# TASK OBJECTIVE
With the string "name" as the filter, copy each matching line from the records.

(Collection entries)
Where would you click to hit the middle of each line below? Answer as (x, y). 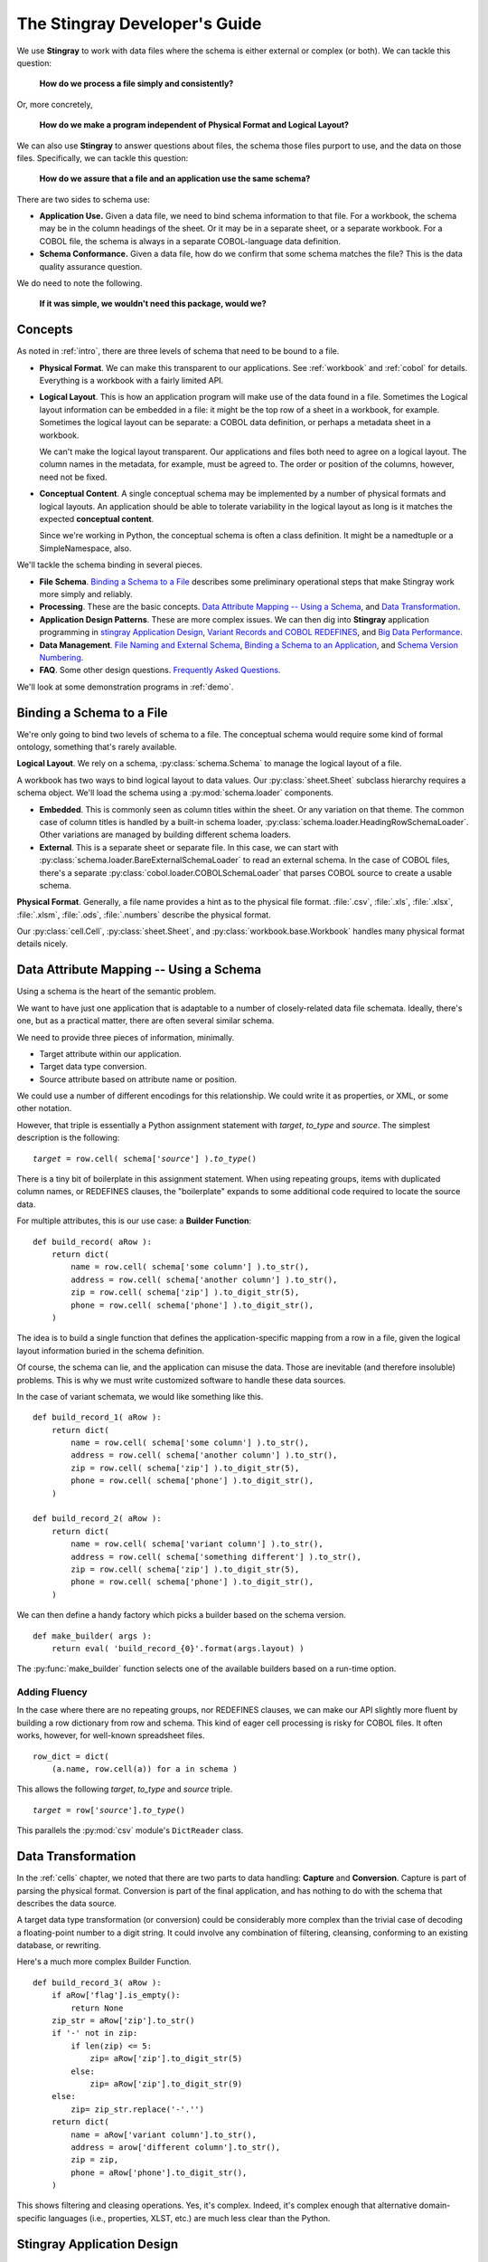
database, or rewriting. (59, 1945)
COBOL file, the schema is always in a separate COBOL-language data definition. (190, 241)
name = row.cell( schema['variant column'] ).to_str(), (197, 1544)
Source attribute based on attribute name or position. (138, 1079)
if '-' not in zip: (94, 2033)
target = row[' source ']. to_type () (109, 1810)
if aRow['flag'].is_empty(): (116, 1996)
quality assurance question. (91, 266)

# ANSWER FOR THE TASK
name = row.cell( schema['variant column'] ).to_str(), (197, 1544)
Source attribute based on attribute name or position. (138, 1079)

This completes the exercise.